You seem to be wanting to acknowledge that a potency like 1M is indeed a high potency--meaning powerful--but at the same time you want to be able to say that it's "a small dose" because of the absence of physical material. I forget exactly what Avagadro's number is--12C? 24C? Some relatively low number; but your point is, past Avagadro's number, the dose gets smaller and smaller and hence gentler and gentler because there's less and less physical material in it, and my question is, once you hit zero (zero molecules of original substance) at 12 or 24C, how can you get any smaller and smaller ? How can 30C be a smaller dose than 12C, and 200 be a smaller dose than 30 and 1M be a smaller dose than 200...? You hit zero way back at 24, it can't get any smaller than zero so how does it get gentler and gentler the higher you go if it got as high as it can go back at 24C?

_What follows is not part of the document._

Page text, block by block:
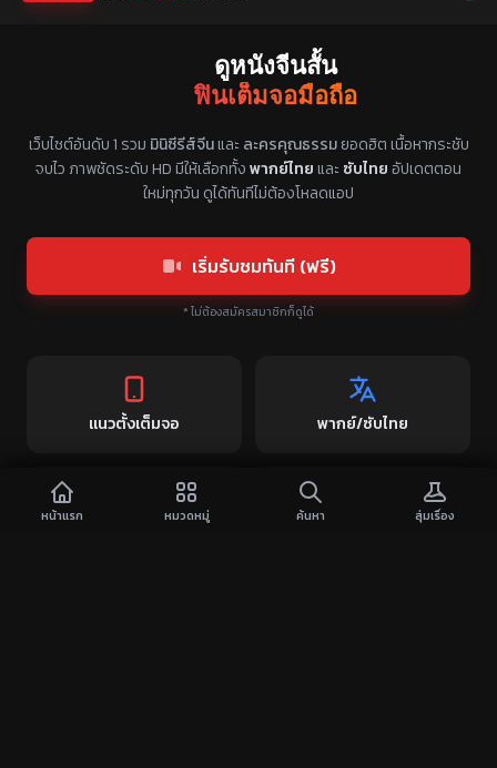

In proof, you only have to stay around the BB long enough and wait and watch the high potency victims write in, and you can always tell who they are because their topics generally begin with "Please Help!", (and RDS is only just our latest example, though he's been a very good sport about it), and compare that with the people I help who never aggravate. Even just recently, the Nat-sulph case, the child with diarrhea, the mother chose to give a 6C, and had given 3 doses when she wrote back to say the remedy worked; frankly, I would have suggested a 30C, but the 6C was her idea. When we give a 200 when a 6C would have worked, what have we done?

We can understand that a person needs a shove when they're in harm's way; and that's good. But if they're shoved too hard, they have a new problem, recovering from the unnecessary use of force. This is what Hahnemann is saying in the last part of 276: Sure, they've been saved from their disease, he says. That was accomplished when they were hit with an overdose of medicine; they no longer suffer from the natural disease; but now they're even sicker from the medicinal disease caused by the practitioner's unnecessary use of force.